The Get-ChildFolders function has several options you can use with it.  If “-Recurse” is passed to the function, the recursive query state is set to STATE_ENABLED telling the server to return all child objects in all child folders relative to the currently active one.  This is similar to a “dir /s” on Windows or “ls -r” on Unix.  The second parameter is “-Long”.  If this is passed in, then a “long” listing will be presented to the user containing the folder name, description, and device group.  Folder descriptions are described below while I’m leaving device groups to be a task for the reader to follow up on.

The function gathers the requested information and then packs the output into objects and returns them along the PowerShell pipeline to the calling code.

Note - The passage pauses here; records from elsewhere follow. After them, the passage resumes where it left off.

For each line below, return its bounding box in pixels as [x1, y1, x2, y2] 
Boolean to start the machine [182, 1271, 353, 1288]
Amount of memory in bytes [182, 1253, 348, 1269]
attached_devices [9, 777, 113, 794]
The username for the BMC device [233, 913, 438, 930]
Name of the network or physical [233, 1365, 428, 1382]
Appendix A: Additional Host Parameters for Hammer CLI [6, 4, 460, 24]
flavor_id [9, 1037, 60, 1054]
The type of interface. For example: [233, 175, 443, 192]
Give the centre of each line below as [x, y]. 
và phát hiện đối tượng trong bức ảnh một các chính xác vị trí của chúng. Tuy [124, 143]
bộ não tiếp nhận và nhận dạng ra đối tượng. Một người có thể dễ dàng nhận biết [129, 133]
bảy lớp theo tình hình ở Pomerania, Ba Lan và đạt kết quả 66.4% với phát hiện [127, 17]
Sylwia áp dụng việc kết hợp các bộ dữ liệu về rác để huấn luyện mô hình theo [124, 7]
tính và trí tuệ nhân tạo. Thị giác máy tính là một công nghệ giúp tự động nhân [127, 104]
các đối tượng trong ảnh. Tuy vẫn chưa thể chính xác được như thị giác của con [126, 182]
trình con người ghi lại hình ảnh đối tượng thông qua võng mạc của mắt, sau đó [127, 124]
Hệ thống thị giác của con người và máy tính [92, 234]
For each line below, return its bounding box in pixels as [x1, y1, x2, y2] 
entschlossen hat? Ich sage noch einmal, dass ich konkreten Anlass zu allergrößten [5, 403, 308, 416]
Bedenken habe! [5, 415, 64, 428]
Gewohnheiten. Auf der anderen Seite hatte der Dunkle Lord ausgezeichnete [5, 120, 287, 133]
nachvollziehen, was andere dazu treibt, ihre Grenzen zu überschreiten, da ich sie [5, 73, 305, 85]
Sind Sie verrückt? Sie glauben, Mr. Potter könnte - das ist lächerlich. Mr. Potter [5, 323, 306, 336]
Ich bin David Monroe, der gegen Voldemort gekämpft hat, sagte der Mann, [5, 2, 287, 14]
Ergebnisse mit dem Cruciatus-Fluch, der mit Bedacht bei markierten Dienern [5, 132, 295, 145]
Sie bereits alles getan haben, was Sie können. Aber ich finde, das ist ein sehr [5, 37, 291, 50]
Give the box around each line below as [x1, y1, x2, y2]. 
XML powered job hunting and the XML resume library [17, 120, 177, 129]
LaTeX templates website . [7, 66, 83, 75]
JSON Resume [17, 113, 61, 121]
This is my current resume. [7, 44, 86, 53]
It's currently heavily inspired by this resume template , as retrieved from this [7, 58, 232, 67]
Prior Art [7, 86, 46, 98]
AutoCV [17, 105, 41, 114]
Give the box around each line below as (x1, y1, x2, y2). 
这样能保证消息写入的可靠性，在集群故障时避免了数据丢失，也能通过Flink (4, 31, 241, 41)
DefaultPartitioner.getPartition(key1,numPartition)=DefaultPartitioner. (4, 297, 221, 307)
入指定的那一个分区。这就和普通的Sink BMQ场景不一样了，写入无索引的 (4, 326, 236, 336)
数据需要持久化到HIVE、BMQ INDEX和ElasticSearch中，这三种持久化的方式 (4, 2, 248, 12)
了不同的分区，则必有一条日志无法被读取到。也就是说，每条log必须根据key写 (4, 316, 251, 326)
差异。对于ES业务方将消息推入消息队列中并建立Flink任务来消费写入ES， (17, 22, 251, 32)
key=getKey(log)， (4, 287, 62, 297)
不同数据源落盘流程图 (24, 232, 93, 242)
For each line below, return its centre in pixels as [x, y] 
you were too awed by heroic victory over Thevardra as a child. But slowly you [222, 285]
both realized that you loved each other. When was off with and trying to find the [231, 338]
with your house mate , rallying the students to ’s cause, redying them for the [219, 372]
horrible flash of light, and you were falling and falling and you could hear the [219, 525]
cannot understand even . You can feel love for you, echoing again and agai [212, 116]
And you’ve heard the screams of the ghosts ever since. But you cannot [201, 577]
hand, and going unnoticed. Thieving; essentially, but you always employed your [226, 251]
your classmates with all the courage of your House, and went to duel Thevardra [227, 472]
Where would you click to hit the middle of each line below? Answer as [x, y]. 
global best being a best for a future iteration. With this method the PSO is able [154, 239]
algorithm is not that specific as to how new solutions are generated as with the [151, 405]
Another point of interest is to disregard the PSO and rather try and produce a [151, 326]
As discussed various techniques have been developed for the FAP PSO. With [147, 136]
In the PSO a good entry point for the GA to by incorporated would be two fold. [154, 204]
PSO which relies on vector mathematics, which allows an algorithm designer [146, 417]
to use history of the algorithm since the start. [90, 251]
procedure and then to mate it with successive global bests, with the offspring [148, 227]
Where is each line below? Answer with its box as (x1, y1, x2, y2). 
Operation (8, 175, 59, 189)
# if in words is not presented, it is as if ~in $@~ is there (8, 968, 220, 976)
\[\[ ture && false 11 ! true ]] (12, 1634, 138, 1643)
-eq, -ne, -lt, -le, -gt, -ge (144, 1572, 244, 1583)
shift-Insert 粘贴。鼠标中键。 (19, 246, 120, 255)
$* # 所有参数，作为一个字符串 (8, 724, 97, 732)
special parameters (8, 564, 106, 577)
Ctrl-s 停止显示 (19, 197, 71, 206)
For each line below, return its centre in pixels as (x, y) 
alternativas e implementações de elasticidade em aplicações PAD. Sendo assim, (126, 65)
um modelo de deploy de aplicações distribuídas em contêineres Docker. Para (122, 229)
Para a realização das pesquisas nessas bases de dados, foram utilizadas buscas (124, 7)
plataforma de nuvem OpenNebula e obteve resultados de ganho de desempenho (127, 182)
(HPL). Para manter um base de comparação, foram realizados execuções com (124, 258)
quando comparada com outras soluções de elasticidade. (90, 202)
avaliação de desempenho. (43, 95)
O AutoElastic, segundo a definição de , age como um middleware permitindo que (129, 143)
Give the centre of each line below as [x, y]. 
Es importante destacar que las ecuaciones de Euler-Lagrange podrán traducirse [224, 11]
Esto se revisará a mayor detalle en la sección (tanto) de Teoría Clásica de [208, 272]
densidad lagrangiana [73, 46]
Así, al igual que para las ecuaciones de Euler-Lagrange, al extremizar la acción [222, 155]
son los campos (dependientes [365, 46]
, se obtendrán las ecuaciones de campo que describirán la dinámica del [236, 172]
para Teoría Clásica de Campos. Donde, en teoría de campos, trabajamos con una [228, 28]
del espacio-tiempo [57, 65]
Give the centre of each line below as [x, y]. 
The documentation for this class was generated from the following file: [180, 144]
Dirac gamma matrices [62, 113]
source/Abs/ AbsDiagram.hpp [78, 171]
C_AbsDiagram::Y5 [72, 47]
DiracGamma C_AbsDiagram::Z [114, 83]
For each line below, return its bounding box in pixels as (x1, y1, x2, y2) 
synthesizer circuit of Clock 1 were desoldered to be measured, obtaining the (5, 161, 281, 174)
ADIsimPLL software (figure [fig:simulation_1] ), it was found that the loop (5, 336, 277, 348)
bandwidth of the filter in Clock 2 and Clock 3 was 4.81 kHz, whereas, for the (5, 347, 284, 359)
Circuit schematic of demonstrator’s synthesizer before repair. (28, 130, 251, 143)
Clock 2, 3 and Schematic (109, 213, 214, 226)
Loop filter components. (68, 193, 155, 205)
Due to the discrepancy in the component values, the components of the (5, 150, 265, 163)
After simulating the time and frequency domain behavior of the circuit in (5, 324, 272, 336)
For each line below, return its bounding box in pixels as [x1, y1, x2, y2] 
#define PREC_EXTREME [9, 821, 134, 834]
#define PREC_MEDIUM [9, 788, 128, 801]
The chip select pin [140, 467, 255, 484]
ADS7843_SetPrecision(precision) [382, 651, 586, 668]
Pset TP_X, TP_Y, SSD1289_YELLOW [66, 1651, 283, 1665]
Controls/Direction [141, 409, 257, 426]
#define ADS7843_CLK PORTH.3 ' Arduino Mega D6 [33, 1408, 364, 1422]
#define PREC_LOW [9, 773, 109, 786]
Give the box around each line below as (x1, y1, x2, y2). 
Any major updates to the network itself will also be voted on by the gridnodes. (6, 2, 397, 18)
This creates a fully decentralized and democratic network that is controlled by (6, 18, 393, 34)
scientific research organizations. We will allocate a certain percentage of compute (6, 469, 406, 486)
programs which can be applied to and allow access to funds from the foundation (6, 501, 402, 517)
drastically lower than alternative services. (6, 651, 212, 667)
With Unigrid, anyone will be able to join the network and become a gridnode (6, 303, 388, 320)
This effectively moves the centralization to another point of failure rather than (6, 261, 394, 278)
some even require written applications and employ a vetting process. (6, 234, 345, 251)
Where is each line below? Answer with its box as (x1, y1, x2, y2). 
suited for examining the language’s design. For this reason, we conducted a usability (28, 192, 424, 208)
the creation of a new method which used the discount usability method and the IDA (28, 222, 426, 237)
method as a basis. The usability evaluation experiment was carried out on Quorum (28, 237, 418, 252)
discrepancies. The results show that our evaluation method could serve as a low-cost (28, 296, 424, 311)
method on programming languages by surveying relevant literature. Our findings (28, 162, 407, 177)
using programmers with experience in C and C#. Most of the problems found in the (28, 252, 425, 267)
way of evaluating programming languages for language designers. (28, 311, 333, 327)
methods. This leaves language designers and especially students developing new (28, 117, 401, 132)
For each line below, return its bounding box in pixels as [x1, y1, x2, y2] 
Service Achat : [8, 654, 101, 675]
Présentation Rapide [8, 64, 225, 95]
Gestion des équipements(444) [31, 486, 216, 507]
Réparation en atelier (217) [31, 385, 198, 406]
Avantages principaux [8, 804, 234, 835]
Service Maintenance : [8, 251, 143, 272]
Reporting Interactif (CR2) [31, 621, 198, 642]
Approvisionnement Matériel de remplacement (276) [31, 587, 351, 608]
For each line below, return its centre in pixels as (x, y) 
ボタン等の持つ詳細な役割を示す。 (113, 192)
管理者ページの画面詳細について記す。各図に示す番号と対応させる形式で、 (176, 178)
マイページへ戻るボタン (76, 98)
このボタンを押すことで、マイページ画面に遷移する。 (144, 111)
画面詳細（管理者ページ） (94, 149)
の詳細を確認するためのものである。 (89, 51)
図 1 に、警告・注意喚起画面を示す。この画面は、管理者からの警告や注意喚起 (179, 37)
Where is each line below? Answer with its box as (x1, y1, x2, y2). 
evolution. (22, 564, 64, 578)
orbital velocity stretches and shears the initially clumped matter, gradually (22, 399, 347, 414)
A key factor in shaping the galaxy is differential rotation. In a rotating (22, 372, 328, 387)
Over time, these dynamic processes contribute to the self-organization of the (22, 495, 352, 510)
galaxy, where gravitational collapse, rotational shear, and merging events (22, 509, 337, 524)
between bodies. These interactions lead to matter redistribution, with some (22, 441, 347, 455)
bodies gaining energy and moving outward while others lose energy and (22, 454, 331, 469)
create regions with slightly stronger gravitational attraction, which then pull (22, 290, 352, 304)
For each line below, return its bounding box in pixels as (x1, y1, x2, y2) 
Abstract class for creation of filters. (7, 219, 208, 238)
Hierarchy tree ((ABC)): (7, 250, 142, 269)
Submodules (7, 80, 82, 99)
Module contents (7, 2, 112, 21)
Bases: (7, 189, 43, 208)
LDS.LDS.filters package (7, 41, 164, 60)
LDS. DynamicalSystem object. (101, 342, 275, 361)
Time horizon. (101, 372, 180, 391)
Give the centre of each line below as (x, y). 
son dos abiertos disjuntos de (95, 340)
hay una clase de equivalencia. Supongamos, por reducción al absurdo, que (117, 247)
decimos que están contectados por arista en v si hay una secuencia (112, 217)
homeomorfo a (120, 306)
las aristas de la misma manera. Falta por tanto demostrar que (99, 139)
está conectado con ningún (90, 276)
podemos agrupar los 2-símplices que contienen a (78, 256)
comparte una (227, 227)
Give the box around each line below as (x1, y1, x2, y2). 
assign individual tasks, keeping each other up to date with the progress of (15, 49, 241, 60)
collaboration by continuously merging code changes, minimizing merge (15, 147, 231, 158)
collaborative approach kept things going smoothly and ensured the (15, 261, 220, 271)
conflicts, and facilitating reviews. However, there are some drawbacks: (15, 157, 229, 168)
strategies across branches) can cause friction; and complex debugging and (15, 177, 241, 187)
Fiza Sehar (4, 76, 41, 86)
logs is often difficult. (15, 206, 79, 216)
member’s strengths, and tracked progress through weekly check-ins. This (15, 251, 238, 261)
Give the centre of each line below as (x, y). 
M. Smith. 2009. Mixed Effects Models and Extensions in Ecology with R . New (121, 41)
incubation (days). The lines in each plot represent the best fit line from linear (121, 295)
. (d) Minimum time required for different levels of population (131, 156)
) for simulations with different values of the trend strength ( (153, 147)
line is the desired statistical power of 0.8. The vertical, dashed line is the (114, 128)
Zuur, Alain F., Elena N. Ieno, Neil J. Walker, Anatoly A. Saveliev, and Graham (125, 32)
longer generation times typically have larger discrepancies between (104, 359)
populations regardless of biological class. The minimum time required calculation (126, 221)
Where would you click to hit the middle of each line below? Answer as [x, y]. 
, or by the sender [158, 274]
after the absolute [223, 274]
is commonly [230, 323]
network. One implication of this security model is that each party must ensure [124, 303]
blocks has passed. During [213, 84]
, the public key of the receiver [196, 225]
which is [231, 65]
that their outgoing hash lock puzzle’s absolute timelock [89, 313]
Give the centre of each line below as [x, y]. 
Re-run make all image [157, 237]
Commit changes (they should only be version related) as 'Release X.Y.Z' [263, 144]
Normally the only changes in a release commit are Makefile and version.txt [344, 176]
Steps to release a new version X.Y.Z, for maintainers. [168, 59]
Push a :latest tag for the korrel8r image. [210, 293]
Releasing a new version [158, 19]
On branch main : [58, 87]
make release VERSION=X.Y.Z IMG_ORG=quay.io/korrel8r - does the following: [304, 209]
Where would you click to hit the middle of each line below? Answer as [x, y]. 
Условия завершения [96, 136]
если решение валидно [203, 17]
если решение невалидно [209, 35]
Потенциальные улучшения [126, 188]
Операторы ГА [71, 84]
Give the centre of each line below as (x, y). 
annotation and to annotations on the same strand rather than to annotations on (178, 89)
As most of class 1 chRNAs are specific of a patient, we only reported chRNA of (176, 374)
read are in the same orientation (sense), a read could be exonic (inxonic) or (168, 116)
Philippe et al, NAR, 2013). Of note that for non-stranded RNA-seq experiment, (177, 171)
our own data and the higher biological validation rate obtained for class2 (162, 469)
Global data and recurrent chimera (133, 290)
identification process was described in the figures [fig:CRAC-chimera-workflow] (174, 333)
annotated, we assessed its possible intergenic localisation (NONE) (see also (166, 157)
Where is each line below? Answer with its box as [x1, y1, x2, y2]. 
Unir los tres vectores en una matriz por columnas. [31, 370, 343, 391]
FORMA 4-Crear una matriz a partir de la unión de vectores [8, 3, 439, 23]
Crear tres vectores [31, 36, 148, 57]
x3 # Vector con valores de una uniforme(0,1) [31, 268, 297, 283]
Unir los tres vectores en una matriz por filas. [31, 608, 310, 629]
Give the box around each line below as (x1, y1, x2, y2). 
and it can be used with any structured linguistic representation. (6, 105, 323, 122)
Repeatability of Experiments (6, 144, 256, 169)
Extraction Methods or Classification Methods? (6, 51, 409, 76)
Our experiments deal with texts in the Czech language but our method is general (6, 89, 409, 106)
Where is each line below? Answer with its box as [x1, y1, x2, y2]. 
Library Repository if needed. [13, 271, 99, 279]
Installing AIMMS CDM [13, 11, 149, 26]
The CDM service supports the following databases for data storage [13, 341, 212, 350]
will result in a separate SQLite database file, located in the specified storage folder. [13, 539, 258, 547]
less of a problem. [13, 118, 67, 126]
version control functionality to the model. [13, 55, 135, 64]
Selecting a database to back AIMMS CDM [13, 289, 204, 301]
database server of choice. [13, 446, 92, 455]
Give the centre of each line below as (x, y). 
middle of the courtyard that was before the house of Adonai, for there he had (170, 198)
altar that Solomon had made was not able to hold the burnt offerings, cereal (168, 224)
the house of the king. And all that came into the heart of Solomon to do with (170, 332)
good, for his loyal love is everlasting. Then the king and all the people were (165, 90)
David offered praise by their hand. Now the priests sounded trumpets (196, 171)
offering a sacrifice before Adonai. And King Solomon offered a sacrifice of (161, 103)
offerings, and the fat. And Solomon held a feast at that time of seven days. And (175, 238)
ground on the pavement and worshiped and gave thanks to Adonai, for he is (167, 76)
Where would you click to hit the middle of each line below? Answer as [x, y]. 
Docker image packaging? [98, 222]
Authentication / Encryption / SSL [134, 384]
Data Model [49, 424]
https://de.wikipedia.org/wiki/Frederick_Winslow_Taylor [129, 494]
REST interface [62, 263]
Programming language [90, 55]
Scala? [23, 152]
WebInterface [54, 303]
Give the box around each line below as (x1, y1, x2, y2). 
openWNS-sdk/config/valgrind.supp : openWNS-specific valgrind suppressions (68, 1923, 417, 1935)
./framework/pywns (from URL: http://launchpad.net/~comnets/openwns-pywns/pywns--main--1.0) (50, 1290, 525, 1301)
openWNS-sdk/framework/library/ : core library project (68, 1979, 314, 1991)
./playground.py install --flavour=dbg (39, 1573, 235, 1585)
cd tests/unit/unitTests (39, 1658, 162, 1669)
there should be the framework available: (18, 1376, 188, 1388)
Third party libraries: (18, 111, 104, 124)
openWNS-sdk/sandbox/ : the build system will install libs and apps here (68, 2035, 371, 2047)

function Get-ChildFolders()
{
  param([switch]$Recurse = $false, [switch]$Long = $false);

  if ( $Recurse )
  {
    $oldstate = (Get-F5.iControl).SystemSession.get_recursive_query_state();
    (Get-F5.iControl).SystemSession.set_recursive_query_state("STATE_ENABLED");
  }
  $folders = (Get-F5.iControl).ManagementFolder.get_list();
  if ( $Recurse -and ($oldstate -ne "STATE_ENABLED") )
  {
    (Get-F5.iControl).SystemSession.set_recursive_query_state($oldstate);
  }
  
  $descriptions = (Get-F5.iControl).ManagementFolder.get_description($folders);
  $groups = (Get-F5.iControl).ManagementFolder.get_device_group($folders);
  
  $curfolder = Get-CurrentFolder;
  if ( $curfolder -eq "/" ) { $curfolder = "ZZZZZZZZ"; }
  
  for($i=0;$i-lt$folders.length;$i++)
  {
    if ( $Long )
    {
      $o = 1 | select "Folder", "Description", "DeviceGroup";
      $o.Folder = $folders[$i].Replace($curfolder, "");
      $o.Description = $descriptions[$i];
      $o.DeviceGroup = $groups[$i];
    }
    else
    {
      $o = 1 | select "Folder";
      $o.Folder = $folders[$i].Replace($curfolder, "");
    }
    $o;
  }
}

Changing The Current Folder

The Change-Folder function emulates the “cd” or “chdir” functionality in command shells.  The folder parameter can either be a fully qualified folder name (ie /PARTITION1/FOLDER1/SUBFOLDER), a relative child folder path (ie. FOLDER1/SUBFOLDER, SUBFOLDER, etc), or the special “..” folder which means to go up one level on the folder hierarchy.

function Change-Folder()
#----------------------------------------------------------------------------
{
  param($folder);
  
  Debug-Message "Setting active folder to '$folder'";
  if ( $folder -eq ".." )
  {
    Move-Up;
  }
  else
  {
    (Get-F5.iControl).SystemSession.set_active_folder($folder);
  }
  $f = Get-CurrentFolder -Force;
}

Moving Up A Folder

I wrote a special function to move up one folder from the currently active folder.  The Move-Up function parses the current folder and moves up a path using the PowerShell Split-Path cmdlet.  If the path isn’t the top folder (meaning it has a parent), then the call to System.Session.set_active_folder() is made and the new current folder is queried and cached for future use.

function Move-Up()
{
  $folder = Get-CurrentFolder;
  $parent = (Split-Path $folder).Replace('\', '/');
  if ( $parent.Length -gt 0 )
  {
    Debug-Message "Setting active folder to '$parent'";
    (Get-F5.iControl).SystemSession.set_active_folder($parent);
  }
  $f = Get-CurrentFolder -Force;
}

Creating And Removing Folders

Navigating folders is fun, but it’s more fun to create and destroy them!  The Create-Folder and Remove-Folder functions do just that.  They call the Management.Folder.create() and Management.Folder.delete_folder() methods to do these actions.

function Create-Folder()
{
  param($folder);
  Debug-Message "Creating folder '$folder'";
  (Get-F5.iControl).ManagementFolder.create($folder);
  Write-Host "Folder '$folder' successfully created!";
}

function Remove-Folder()
{
  param($folder);
  Debug-Message "Removing folder '$folder'";
  (Get-F5.iControl).ManagementFolder.delete_folder($folder);
  Write-Host "Folder '$folder' successfully removed!";
}

Folder Descriptions

One great feature of folders is the ability to attach a description to it.  A folder is just another type of object and it’s sometimes useful to be able to store some metadata in there with information that you can’t fit into the name.  The Set-FolderDescription and Get-FolderDescription functions call the Management.Folder.set_description() and Management.Folder.get_description() iControl methods to, well, get and set the descriptions.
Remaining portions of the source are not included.